At a news conference convened during his visit to the church, Castro said Espinal's case reflected the plight of many immigrants.

He added: "I came here because I want to challenge our country to do better, and this administration to do better."

According to Espinal, Castro met with her and her family privately for roughly 20 minutes. Speaking in English and Spanish and intermittently translated by her 18-year-old daughter, Stephanie Gonzalez, Espinal told Religion News Service she was "happy" that Castro visited her, and she expressed hope that he might be able to mention her story during Tuesday night's debate.

"I know I need to keep fighting to keep my family together," she said.

She noted that she has extended an invitation to all Democratic presidential candidates participating in the debate to visit her and that she has been in communication with Beto O'Rourke's campaign. Gonzalez planned to attend Tuesday night's debate, with hopes of speaking with candidates.

Joel Miller, Columbus Mennonite's pastor, said Castro, who is Catholic, told church members they were doing "the Lord's work" by offering sanctuary to Espinal.

"For him to prioritize that — being here and being with Edith — I think was a message in and of itself," Miller said.

Miller noted that Castro also discussed DAPA — Deferred Action for Parents of Americans — an Obama-era policy that offered legal protection for certain undocumented immigrants who had lived in the United States since 2010 and had children who were either citizens or lawful permanent residents. The policy was met with numerous legal challenges during the Obama administration and was rescinded in 2017 under President Donald Trump.

During his visit, Castro promised that if elected president he would "break up ICE" — U.S. Immigration and Customs Enforcement — and that people in Espinal's situation would not be deported.

Two other candidates — Sens. Elizabeth Warren of Massachusetts and Bernie Sanders of Vermont — also extended their support for Espinal via Twitter.

In a message posted Monday evening, Warren admonished the Trump administration for wanting to deport Espinal, who Warren noted "has lived in the United States for decades, raising a family and building a community." She told Espinal to "stay strong," adding, "When I'm president, I will protect asylum-seekers."

Sanders tweeted his message of support on Tuesday.

"When we are in the White House we will put a moratorium on deportations," he wrote. "Millions of immigrants like Edith living in constant fear is not what this country is about."

The New Sanctuary Movement emerged around 2014 and now encompasses hundreds of houses of worship nationwide, according to advocacy group Church World Service. The movement harks back to a separate sanctuary movement that thrived in the 1980s, when churches clashed with federal authorities for taking in immigrants fleeing to the U.S. from Central America.

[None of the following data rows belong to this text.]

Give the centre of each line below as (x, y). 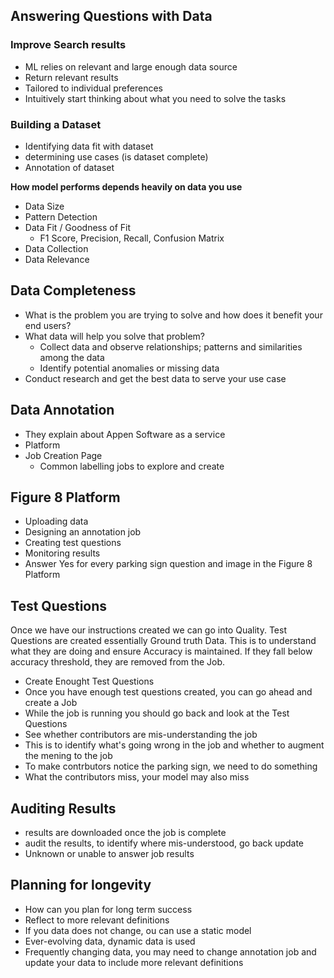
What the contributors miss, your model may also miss (137, 777)
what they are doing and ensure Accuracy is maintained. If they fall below (161, 651)
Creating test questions (73, 543)
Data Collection (56, 248)
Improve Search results (68, 45)
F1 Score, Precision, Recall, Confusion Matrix (132, 238)
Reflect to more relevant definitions (97, 920)
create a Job (51, 703)
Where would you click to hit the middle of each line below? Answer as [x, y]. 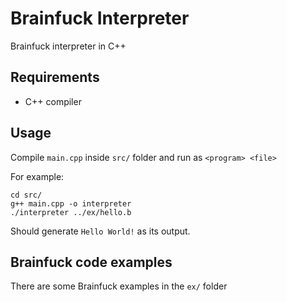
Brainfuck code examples [91, 262]
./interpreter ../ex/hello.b [71, 212]
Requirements [55, 77]
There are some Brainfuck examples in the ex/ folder [119, 286]
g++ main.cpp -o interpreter [71, 203]
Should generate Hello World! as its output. [100, 231]
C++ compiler [53, 101]
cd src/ [26, 195]
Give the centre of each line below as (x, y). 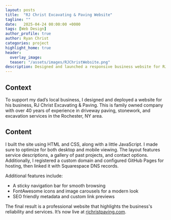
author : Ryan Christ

Unlike its predecessor, the contemporary New Sanctuary Movement relies on an internal 2011 U.S. Immigration and Customs Enforcement memo that discourages government agents from raiding "sensitive locations" such as churches, hospitals and schools.

Several Democratic presidential candidates currently co-sponsor a bill in the U.S. Senate that would codify much of the memo into law, including Warren and Sens. Kamala Harris of California, Cory Booker of New Jersey and Amy Klobuchar of Minnesota.

A representative for Sanders said he would back the bill as well, and a spokesperson for Mayor Pete Buttigieg of South Bend, Indiana, told RNS earlier this year that he "strongly supports" the bill.

"That has been part of (religious history) for centuries — the idea of literally refuge in a church," Buttigieg told RNS when asked about the movement in a separate interview earlier this year. "It's something that shows you just the point we've come to, that people feel that they need to turn to a church for physical refuge from the federal government at a time like this."

Other Democrats have voiced support for the movement and the immigrants it seeks to help. In September, Ingrid Latorre — an undocumented immigrant who is living in sanctuary in Boulder, Colorado — was visited at the church where she lives by Reps. Alexandria Ocasio-Cortez, D-New York, and Joe Neguse, D-Colorado.